Posted on Saturday, Feb 15th 2020

Sramana Mitra: Let’s talk a bit about how you built the company. You started in 2002. How did you get your first customers? How did you acquire them? Where did you focus? What was the positioning? 

Anthony Minessale: When we worked on the open source project, our primary focus was providing functionality to the missing piece. Open source is not a distinction in that early stages between end user and a customer.

Sramana Mitra: Obviously, open source needs to be monetized. In commercial open source, you have to provide either support or premium services. My question is more around that. Where was the monetization coming from? Which customers were monetizing?

Anthony Minessale: What naturally happened as a result of our popularity is, enterprise companies were starting to have larger requirements. It created an environment to build a RedHat model. We maintained functionalities that companies depend on in exchange for recurring revenue. We got our first $2 million just from taking large enterprise companies and making sure they have the functions they needed.

Sramana Mitra: How many enterprise customers added up to the $2 million in revenue?

Anthony Minessale: Roughly a hundred. Before we started SignalWire, we had this consultant company. That is an okay way to be successful, but it doesn’t scale. In order to keep up with the speed, you have to maintain a large number of developers and engineering networks.

To make a real company, you can’t just be a mechanic for people. It doesn’t really scale. The whole premise of what we were trying to do is to reduce the requirement of having vast knowledge to be successful. That’s why we shifted from doing a consulting model to the cloud.

VoIP is the heart of what we do. That allows us to be able to use the internet as our network instead of having to have telephone poles. That needs to work in order for us to be successful. That requires the internet in the first place.

Our industry has been in the cloud since it was born. Moving it to the cloud isn’t that big a deal for us. We have been doing it the whole time. The rest of the world is slowly learning what it’s like to move away from that kind of thing. With the way that we built things now, you can start a new company that needs a million minutes worth of telecom to be routed properly and stored in a remote storage. That’s pretty difficult to build from scratch.

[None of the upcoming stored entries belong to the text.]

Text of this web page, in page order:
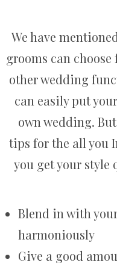
We have
grooms can
other wedding
can easily put
own wedding.
tips for the all you
you get your
Blend in with
harmoniously
Give a good
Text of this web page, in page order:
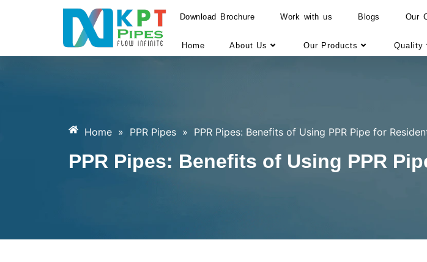
Download Brochure Work with us Blogs Our
Home About Us Our Products Quality
Home » PPR Pipes » PPR Pipes: Benefits of Using PPR Pipe for
PPR Pipes: Benefits of Using PPR
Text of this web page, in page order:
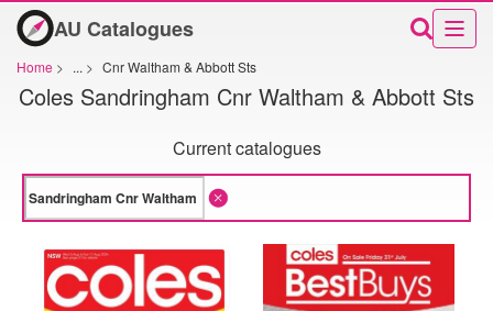
AU Catalogues
Home > ... > Cnr Waltham & Abbott Sts
Coles Sandringham Cnr Waltham & Abbott Sts
Current catalogues
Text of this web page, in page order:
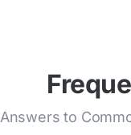
Answers to
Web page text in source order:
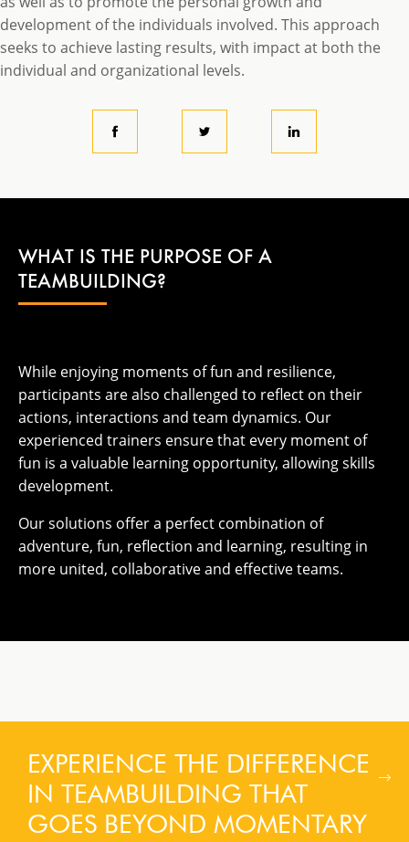
development of the individuals involved. This approach
seeks to achieve lasting results, with impact at both the
individual and organizational levels.
WHAT IS THE PURPOSE OF A
TEAMBUILDING?
While enjoying moments of fun and resilience,
participants are also challenged to reflect on their
actions, interactions and team dynamics. Our
experienced trainers ensure that every moment of
fun is a valuable learning opportunity, allowing skills
development.
Our solutions offer a perfect combination of
adventure, fun, reflection and learning, resulting in
more united, collaborative and effective teams.
EXPERIENCE THE DIFFERENCE
IN TEAMBUILDING THAT
GOES BEYOND MOMENTARY
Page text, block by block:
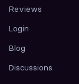
Reviews
Login
Blog
Discussions
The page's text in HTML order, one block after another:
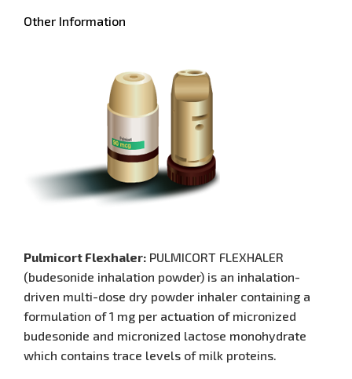
Other Information
Pulmicort Flexhaler: PULMICORT FLEXHALER
(budesonide inhalation powder) is an inhalation-
driven multi-dose dry powder inhaler containing a
formulation of 1 mg per actuation of micronized
budesonide and micronized lactose monohydrate
which contains trace levels of milk proteins.
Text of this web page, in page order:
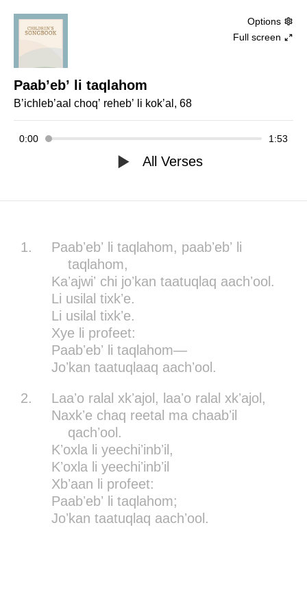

We do all the work for the customers. That’s the difference. It’s either helping people keep reinventing the wheel, or make a really nice wheel and sell that wheel.

Sramana Mitra: The first $2 million in revenue that you did was services revenue. Then you moved towards product?

Anthony Minessale: Yes.

Sramana Mitra: When you moved to product, what was the productization strategy? What did you productize?

Anthony Minessale: We productized the idea of manipulating telecom through APIs and making communications programmable. The idea is that you want to have a telephone embedded on your website so that whenever you click a button, you can call somebody straight from the website, or you want to be able to have a regular phone number that’s hosted by a server that can forward the calls or record the calls. You can answer the calls automatically. You write code in your language that will allow it to integrate. It can turn speech to text.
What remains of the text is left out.